How to complete this task =
Restate word for word the section of the entries that opens at the line containing "Fender Timberframe Electric" and closes at the line containing "MISSION 1 Series", both lines kept, pictures dropped.

==== Data provided

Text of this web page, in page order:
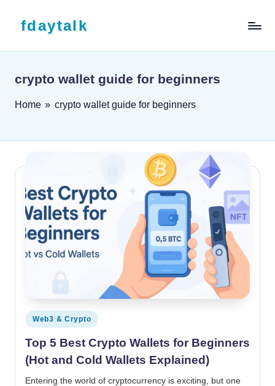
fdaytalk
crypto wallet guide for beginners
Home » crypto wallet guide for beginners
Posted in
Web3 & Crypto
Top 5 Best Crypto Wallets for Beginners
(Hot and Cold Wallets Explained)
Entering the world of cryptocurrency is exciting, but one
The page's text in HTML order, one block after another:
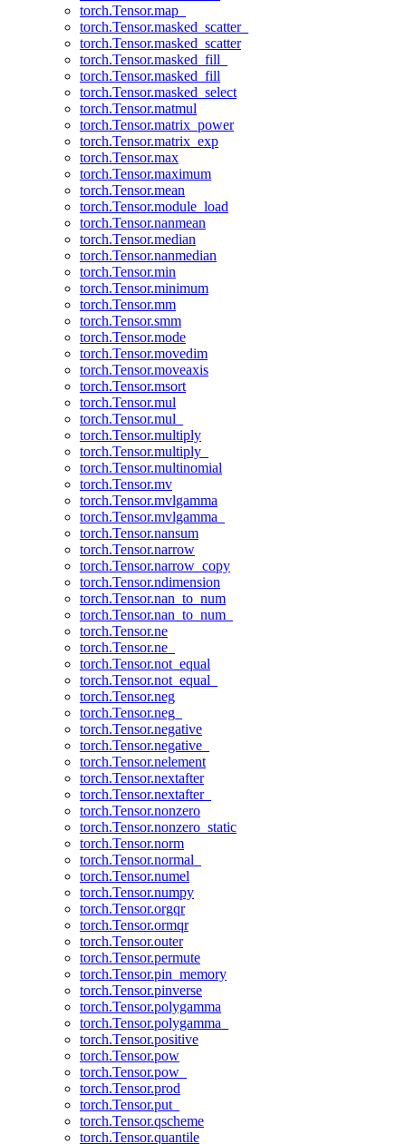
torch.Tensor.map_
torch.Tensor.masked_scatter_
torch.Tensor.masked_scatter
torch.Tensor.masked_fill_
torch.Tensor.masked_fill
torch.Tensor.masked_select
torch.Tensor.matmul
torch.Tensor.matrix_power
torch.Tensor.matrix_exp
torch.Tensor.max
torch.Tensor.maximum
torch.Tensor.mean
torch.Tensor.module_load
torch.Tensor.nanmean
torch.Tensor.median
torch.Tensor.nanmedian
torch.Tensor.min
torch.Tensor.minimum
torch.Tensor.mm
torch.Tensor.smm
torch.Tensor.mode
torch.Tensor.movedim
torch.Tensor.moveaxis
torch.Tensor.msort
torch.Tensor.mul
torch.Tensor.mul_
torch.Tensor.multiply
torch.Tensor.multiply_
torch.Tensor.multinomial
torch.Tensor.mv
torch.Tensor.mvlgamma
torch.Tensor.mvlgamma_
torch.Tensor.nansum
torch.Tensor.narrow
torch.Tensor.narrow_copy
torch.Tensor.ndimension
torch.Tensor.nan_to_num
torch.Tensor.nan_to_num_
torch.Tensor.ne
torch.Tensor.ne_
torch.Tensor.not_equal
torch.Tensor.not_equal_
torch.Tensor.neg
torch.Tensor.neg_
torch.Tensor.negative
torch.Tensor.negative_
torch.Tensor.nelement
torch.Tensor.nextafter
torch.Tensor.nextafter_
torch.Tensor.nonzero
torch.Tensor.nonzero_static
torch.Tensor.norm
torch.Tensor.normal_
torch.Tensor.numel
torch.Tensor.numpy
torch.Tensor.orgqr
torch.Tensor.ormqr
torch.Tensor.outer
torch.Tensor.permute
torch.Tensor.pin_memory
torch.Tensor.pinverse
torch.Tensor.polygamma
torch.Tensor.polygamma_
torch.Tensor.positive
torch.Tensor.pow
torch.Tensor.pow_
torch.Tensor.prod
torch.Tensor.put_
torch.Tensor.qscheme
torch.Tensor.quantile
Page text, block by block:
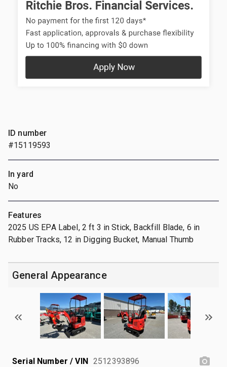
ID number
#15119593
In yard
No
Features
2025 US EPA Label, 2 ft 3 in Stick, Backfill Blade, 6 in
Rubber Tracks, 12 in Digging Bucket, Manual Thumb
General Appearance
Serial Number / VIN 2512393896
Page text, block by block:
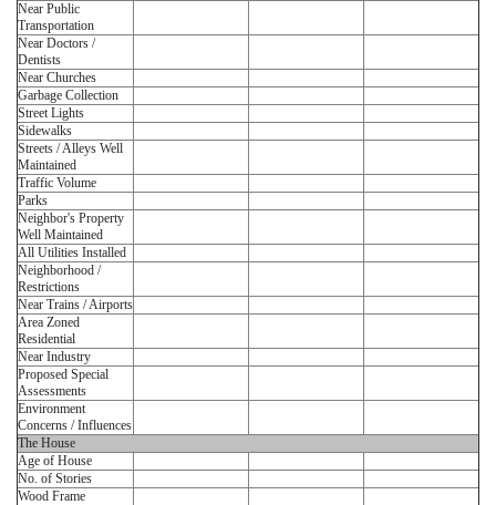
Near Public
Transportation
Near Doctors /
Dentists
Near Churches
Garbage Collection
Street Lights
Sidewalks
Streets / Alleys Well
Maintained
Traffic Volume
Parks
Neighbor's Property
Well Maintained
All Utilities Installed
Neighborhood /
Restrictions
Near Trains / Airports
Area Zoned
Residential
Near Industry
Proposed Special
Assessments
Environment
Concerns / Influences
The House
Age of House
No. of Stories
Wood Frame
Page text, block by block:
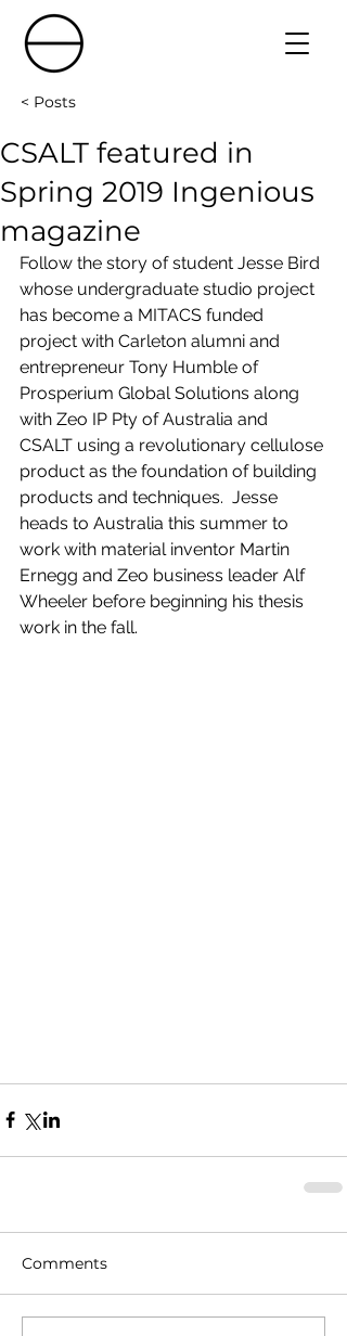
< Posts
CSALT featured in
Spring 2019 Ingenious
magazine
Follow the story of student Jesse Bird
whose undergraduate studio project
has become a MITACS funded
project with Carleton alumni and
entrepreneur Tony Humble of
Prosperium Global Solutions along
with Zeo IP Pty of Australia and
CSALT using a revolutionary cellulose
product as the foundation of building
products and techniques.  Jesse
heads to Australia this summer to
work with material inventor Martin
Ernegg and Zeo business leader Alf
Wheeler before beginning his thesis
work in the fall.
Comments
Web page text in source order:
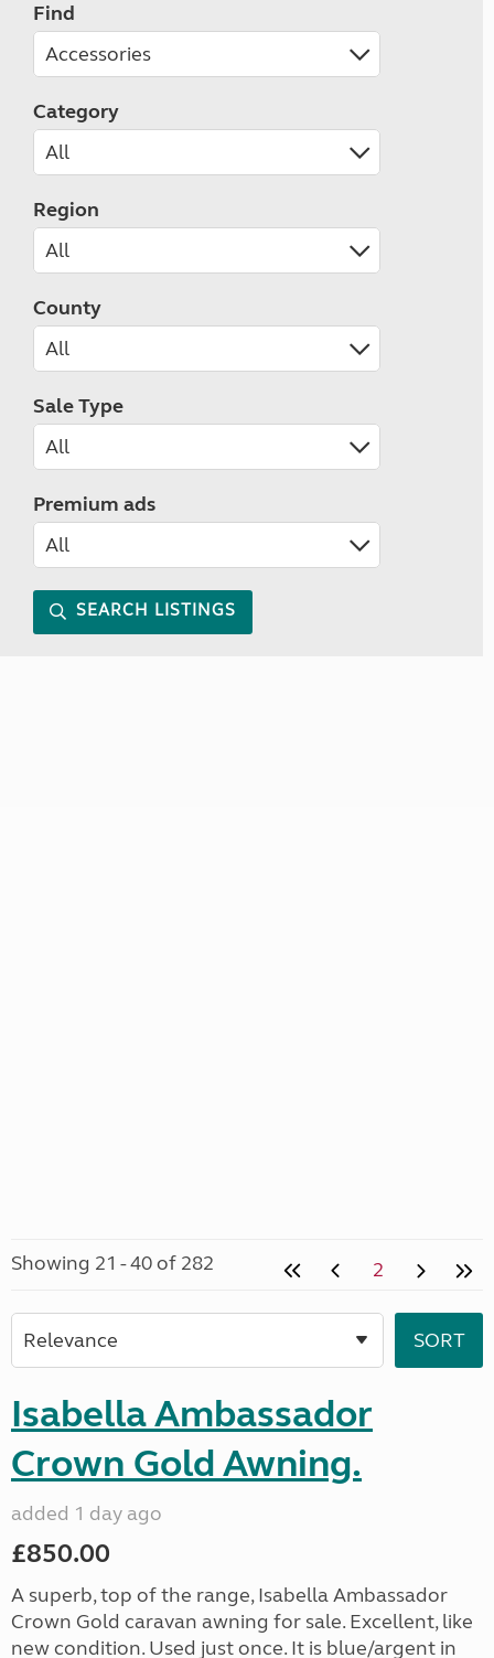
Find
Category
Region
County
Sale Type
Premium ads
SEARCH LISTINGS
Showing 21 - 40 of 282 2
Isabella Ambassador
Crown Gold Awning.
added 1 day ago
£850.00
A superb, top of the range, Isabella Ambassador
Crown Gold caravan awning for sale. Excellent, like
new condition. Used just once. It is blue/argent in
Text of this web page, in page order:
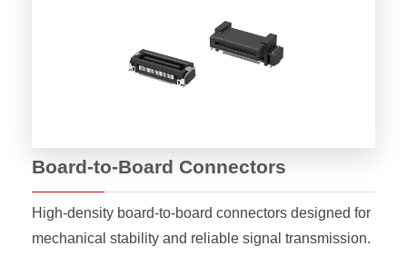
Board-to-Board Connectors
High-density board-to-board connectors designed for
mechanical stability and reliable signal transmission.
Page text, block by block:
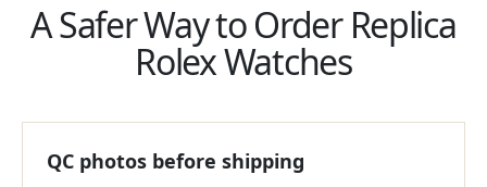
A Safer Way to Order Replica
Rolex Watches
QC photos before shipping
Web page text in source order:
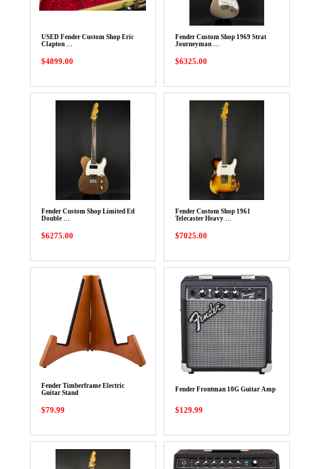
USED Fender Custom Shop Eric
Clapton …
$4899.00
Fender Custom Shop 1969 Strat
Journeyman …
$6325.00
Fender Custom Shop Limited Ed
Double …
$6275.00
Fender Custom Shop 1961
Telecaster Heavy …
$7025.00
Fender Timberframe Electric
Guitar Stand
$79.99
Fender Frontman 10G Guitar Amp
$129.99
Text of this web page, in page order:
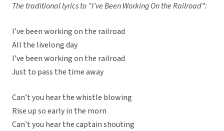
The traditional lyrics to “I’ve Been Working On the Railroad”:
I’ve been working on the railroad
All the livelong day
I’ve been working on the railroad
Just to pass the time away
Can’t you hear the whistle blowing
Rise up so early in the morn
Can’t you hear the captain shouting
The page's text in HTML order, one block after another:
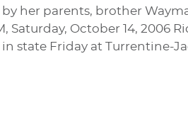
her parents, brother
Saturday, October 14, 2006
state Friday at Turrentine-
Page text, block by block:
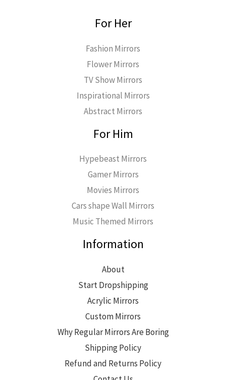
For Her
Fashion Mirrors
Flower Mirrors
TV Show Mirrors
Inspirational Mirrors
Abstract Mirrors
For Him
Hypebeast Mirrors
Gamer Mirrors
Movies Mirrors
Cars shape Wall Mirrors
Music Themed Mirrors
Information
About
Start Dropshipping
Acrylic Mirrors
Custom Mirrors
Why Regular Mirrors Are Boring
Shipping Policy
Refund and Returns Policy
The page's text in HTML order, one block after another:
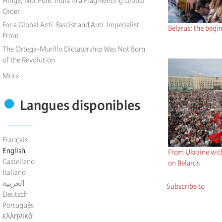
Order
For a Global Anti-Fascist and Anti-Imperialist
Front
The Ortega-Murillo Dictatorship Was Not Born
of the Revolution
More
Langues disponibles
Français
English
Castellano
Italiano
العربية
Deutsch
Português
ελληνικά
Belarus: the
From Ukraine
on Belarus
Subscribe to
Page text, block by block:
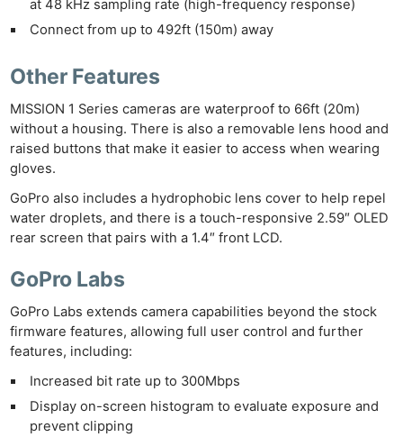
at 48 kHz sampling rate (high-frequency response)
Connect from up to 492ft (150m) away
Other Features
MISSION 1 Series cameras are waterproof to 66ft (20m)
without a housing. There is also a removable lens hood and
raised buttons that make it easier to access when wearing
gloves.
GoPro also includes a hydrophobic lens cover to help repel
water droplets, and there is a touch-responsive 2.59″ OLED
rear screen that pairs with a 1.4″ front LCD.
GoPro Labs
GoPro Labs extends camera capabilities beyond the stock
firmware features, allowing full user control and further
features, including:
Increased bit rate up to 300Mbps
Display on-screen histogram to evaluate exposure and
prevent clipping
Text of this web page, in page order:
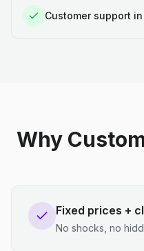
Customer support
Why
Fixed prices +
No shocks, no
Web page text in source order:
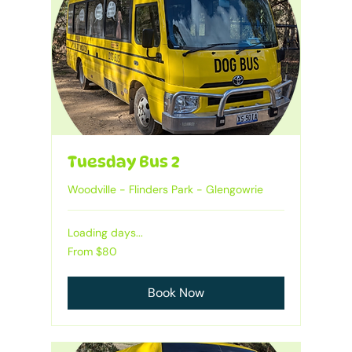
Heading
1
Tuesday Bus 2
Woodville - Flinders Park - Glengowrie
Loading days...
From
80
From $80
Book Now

========

Answer section =
Fender Timberframe Electric
Guitar Stand
$79.99
Fender Frontman 10G Guitar Amp
$129.99
Text of this web page, in page order:
The traditional lyrics to “I’ve Been Working On the Railroad”:
I’ve been working on the railroad
All the livelong day
I’ve been working on the railroad
Just to pass the time away
Can’t you hear the whistle blowing
Rise up so early in the morn
Can’t you hear the captain shouting
The page's text in HTML order, one block after another:
her parents, brother
Saturday, October 14, 2006
state Friday at Turrentine-
Page text, block by block:
For Her
Fashion Mirrors
Flower Mirrors
TV Show Mirrors
Inspirational Mirrors
Abstract Mirrors
For Him
Hypebeast Mirrors
Gamer Mirrors
Movies Mirrors
Cars shape Wall Mirrors
Music Themed Mirrors
Information
About
Start Dropshipping
Acrylic Mirrors
Custom Mirrors
Why Regular Mirrors Are Boring
Shipping Policy
Refund and Returns Policy
The page's text in HTML order, one block after another:
Order
For a Global Anti-Fascist and Anti-Imperialist
Front
The Ortega-Murillo Dictatorship Was Not Born
of the Revolution
More
Langues disponibles
Français
English
Castellano
Italiano
العربية
Deutsch
Português
ελληνικά
Belarus: the
From Ukraine
on Belarus
Subscribe to
Page text, block by block:
at 48 kHz sampling rate (high-frequency response)
Connect from up to 492ft (150m) away
Other Features
MISSION 1 Series cameras are waterproof to 66ft (20m)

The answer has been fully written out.